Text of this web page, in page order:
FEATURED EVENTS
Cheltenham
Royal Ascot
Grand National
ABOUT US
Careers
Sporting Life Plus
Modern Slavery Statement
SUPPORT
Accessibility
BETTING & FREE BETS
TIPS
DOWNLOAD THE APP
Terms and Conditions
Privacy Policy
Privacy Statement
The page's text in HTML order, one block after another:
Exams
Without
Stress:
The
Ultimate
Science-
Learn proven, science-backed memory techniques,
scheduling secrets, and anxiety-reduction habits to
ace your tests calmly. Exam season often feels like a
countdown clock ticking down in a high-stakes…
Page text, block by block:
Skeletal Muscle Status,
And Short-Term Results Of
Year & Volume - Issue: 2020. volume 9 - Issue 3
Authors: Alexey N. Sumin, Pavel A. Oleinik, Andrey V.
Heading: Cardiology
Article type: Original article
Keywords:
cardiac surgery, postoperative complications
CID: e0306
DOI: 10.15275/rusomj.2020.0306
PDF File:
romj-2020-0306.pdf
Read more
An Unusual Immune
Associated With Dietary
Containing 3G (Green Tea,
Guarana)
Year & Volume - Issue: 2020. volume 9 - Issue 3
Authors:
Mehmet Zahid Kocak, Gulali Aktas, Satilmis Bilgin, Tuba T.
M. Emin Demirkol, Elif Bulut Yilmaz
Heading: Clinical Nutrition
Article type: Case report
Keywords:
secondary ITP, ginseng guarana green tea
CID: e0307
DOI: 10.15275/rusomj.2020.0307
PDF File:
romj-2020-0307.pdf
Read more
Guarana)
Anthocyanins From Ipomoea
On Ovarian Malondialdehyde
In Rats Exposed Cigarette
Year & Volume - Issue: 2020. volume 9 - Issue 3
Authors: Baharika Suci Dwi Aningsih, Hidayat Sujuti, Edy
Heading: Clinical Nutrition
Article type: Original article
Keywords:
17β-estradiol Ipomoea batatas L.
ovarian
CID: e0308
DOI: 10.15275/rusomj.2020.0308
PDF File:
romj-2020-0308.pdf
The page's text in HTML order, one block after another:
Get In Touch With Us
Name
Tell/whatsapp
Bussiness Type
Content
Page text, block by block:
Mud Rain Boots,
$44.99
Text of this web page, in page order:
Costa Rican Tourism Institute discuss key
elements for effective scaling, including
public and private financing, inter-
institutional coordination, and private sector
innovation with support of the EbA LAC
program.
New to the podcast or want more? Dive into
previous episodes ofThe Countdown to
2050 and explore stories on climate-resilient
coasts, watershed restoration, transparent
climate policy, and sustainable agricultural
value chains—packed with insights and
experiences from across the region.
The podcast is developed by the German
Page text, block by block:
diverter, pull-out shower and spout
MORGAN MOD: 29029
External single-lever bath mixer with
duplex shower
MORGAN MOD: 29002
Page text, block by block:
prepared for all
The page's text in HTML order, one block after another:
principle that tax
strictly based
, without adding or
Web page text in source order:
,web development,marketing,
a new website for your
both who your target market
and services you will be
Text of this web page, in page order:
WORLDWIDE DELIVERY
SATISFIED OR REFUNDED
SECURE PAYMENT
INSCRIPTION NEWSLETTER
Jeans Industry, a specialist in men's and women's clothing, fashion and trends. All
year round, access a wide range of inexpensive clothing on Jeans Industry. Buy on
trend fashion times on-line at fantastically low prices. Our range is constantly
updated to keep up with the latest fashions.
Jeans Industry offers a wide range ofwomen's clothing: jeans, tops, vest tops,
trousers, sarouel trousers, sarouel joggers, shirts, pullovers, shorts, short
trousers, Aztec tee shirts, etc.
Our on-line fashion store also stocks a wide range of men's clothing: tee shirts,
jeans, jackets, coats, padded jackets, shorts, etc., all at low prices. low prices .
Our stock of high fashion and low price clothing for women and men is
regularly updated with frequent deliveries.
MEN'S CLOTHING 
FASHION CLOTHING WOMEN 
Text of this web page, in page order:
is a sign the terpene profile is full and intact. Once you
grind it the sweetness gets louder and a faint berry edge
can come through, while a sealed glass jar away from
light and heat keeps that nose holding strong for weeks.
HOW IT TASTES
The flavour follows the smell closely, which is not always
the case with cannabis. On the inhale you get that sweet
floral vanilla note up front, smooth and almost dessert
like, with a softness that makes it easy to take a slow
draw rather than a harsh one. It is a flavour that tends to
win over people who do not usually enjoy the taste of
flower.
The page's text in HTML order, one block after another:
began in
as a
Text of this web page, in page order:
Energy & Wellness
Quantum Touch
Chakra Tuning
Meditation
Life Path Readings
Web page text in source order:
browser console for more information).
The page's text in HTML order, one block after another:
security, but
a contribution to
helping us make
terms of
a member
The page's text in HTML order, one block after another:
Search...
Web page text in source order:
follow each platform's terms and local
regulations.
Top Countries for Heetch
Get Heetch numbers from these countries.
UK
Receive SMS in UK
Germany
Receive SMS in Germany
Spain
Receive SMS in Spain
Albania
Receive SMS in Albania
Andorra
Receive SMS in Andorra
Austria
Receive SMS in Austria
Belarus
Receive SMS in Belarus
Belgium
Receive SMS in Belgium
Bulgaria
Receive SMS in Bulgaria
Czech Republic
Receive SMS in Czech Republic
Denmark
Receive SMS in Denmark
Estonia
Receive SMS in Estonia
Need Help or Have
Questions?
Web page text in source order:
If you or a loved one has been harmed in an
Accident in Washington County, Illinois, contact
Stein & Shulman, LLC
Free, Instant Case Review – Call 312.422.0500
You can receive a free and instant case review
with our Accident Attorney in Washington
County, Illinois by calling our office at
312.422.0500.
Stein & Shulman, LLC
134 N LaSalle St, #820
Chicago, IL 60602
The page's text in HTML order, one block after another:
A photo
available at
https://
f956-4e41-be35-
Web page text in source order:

**Task prompt:**
Reproduce the listing above line for line, exactly.

**Reply:**
Text of this web page, in page order:
FEATURED EVENTS
Cheltenham
Royal Ascot
Grand National
ABOUT US
Careers
Sporting Life Plus
Modern Slavery Statement
SUPPORT
Accessibility
BETTING & FREE BETS
TIPS
DOWNLOAD THE APP
Terms and Conditions
Privacy Policy
Privacy Statement
The page's text in HTML order, one block after another:
Exams
Without
Stress:
The
Ultimate
Science-
Learn proven, science-backed memory techniques,
scheduling secrets, and anxiety-reduction habits to
ace your tests calmly. Exam season often feels like a
countdown clock ticking down in a high-stakes…
Page text, block by block:
Skeletal Muscle Status,
And Short-Term Results Of
Year & Volume - Issue: 2020. volume 9 - Issue 3
Authors: Alexey N. Sumin, Pavel A. Oleinik, Andrey V.
Heading: Cardiology
Article type: Original article
Keywords:
cardiac surgery, postoperative complications
CID: e0306
DOI: 10.15275/rusomj.2020.0306
PDF File:
romj-2020-0306.pdf
Read more
An Unusual Immune
Associated With Dietary
Containing 3G (Green Tea,
Guarana)
Year & Volume - Issue: 2020. volume 9 - Issue 3
Authors:
Mehmet Zahid Kocak, Gulali Aktas, Satilmis Bilgin, Tuba T.
M. Emin Demirkol, Elif Bulut Yilmaz
Heading: Clinical Nutrition
Article type: Case report
Keywords:
secondary ITP, ginseng guarana green tea
CID: e0307
DOI: 10.15275/rusomj.2020.0307
PDF File:
romj-2020-0307.pdf
Read more
Guarana)
Anthocyanins From Ipomoea
On Ovarian Malondialdehyde
In Rats Exposed Cigarette
Year & Volume - Issue: 2020. volume 9 - Issue 3
Authors: Baharika Suci Dwi Aningsih, Hidayat Sujuti, Edy
Heading: Clinical Nutrition
Article type: Original article
Keywords:
17β-estradiol Ipomoea batatas L.
ovarian
CID: e0308
DOI: 10.15275/rusomj.2020.0308
PDF File:
romj-2020-0308.pdf
The page's text in HTML order, one block after another:
Get In Touch With Us
Name
Tell/whatsapp
Bussiness Type
Content
Page text, block by block:
Mud Rain Boots,
$44.99
Text of this web page, in page order:
Costa Rican Tourism Institute discuss key
elements for effective scaling, including
public and private financing, inter-
institutional coordination, and private sector
innovation with support of the EbA LAC
program.
New to the podcast or want more? Dive into
previous episodes ofThe Countdown to
2050 and explore stories on climate-resilient
coasts, watershed restoration, transparent
climate policy, and sustainable agricultural
value chains—packed with insights and
experiences from across the region.
The podcast is developed by the German
Page text, block by block:
diverter, pull-out shower and spout
MORGAN MOD: 29029
External single-lever bath mixer with
duplex shower
MORGAN MOD: 29002
Page text, block by block:
prepared for all
The page's text in HTML order, one block after another:
principle that tax
strictly based
, without adding or
Web page text in source order:
,web development,marketing,
a new website for your
both who your target market
and services you will be
Text of this web page, in page order:
WORLDWIDE DELIVERY
SATISFIED OR REFUNDED
SECURE PAYMENT
INSCRIPTION NEWSLETTER
Jeans Industry, a specialist in men's and women's clothing, fashion and trends. All
year round, access a wide range of inexpensive clothing on Jeans Industry. Buy on
trend fashion times on-line at fantastically low prices. Our range is constantly
updated to keep up with the latest fashions.
Jeans Industry offers a wide range ofwomen's clothing: jeans, tops, vest tops,
trousers, sarouel trousers, sarouel joggers, shirts, pullovers, shorts, short
trousers, Aztec tee shirts, etc.
Our on-line fashion store also stocks a wide range of men's clothing: tee shirts,
jeans, jackets, coats, padded jackets, shorts, etc., all at low prices. low prices .
Our stock of high fashion and low price clothing for women and men is
regularly updated with frequent deliveries.
MEN'S CLOTHING 
FASHION CLOTHING WOMEN 
Text of this web page, in page order:
is a sign the terpene profile is full and intact. Once you
grind it the sweetness gets louder and a faint berry edge
can come through, while a sealed glass jar away from
light and heat keeps that nose holding strong for weeks.
HOW IT TASTES
The flavour follows the smell closely, which is not always
the case with cannabis. On the inhale you get that sweet
floral vanilla note up front, smooth and almost dessert
like, with a softness that makes it easy to take a slow
draw rather than a harsh one. It is a flavour that tends to
win over people who do not usually enjoy the taste of
flower.
The page's text in HTML order, one block after another:
began in
as a
Text of this web page, in page order:
Energy & Wellness
Quantum Touch
Chakra Tuning
Meditation
Life Path Readings
Web page text in source order:
browser console for more information).
The page's text in HTML order, one block after another:
security, but
a contribution to
helping us make
terms of
a member
The page's text in HTML order, one block after another:
Search...
Web page text in source order:
follow each platform's terms and local
regulations.
Top Countries for Heetch
Get Heetch numbers from these countries.
UK
Receive SMS in UK
Germany
Receive SMS in Germany
Spain
Receive SMS in Spain
Albania
Receive SMS in Albania
Andorra
Receive SMS in Andorra
Austria
Receive SMS in Austria
Belarus
Receive SMS in Belarus
Belgium
Receive SMS in Belgium
Bulgaria
Receive SMS in Bulgaria
Czech Republic
Receive SMS in Czech Republic
Denmark
Receive SMS in Denmark
Estonia
Receive SMS in Estonia
Need Help or Have
Questions?
Web page text in source order:
If you or a loved one has been harmed in an
Accident in Washington County, Illinois, contact
Stein & Shulman, LLC
Free, Instant Case Review – Call 312.422.0500
You can receive a free and instant case review
with our Accident Attorney in Washington
County, Illinois by calling our office at
312.422.0500.
Stein & Shulman, LLC
134 N LaSalle St, #820
Chicago, IL 60602
The page's text in HTML order, one block after another:
A photo
available at
https://
f956-4e41-be35-
Web page text in source order:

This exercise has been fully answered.